The audit process is a bot run, and the proposal is for that to run for all wikis for the data collection, though for the steward to only to take action by notification where an admin is absent for nn period on the wikis identified being with the scope. The idea is to push as much as responsibility as possible back to communities, so I don't see that the plan is antithesis to what you suggest, but I don't see the benefit in prohibiting the audit. — billinghurst sDrewth 14:47, 20 April 2013 (UTC)[reply]

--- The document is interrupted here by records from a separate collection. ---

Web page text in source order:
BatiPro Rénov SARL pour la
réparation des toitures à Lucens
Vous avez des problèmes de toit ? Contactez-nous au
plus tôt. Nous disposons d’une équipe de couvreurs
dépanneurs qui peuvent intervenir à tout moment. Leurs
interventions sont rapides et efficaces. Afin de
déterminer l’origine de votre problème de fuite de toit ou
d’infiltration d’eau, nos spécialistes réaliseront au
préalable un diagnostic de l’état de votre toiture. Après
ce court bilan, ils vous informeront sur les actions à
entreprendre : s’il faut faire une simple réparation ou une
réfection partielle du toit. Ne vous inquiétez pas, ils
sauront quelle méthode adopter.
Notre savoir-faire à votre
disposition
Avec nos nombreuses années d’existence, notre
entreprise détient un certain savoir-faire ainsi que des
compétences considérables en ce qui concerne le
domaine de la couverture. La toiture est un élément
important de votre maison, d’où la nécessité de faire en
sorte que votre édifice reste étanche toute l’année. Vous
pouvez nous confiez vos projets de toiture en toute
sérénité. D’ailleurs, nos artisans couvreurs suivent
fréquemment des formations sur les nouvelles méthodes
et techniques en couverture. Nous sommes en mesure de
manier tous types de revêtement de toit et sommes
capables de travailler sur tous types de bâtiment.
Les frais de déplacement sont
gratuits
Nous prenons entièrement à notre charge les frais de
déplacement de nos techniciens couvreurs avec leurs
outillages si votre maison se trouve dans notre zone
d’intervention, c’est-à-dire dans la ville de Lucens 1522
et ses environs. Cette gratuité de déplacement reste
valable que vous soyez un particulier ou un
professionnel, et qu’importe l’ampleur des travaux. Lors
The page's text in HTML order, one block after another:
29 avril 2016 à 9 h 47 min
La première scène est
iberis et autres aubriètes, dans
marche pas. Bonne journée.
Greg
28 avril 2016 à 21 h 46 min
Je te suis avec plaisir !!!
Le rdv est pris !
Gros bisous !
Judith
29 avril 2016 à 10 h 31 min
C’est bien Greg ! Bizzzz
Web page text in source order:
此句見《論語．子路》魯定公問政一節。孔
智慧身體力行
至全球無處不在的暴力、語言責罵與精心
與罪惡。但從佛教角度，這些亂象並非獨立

- If they are wikis with an identified review process they are excluded from the guidance. (Bureaucrat#Removing_access) ... numbers are already excluded, though some of these exclusions are just weird. What if the 'crats go missing? Still excluded?
- This should include a requirement to send an e-mail to admins who are about to lose their rights, if they have e-mail enabled. This, that and the other (talk) 08:17, 23 April 2013 (UTC)[reply]
- What admin/crat doesn't have their notification settings turned on for their talk page? Or check it at least once a week, once a month? If an admin/crat has a wikibreak banner up, I would consider that an email would then be reasonable. Admins/crats have volunteered to do the respective community's wishes, and talk pages are an accepted means of contact. Remember that we are talking inactive admins for a period of ??? (two) years. In my opinion there needs to be reasonable and acceptable balance of responsibility, not stewards jumping through hoops to find a person. If the respective community wishes to email the person after we have notified the person, then that becomes that community's method of action. We could consider that information in the wording of the message to the talk page. — billinghurst sDrewth 12:57, 23 April 2013 (UTC)[reply]
- I believe that many people already have their prefs set so that they get e-mail if there is any change to their user talk pages. WhatamIdoing (talk) 20:49, 23 April 2013 (UTC)[reply]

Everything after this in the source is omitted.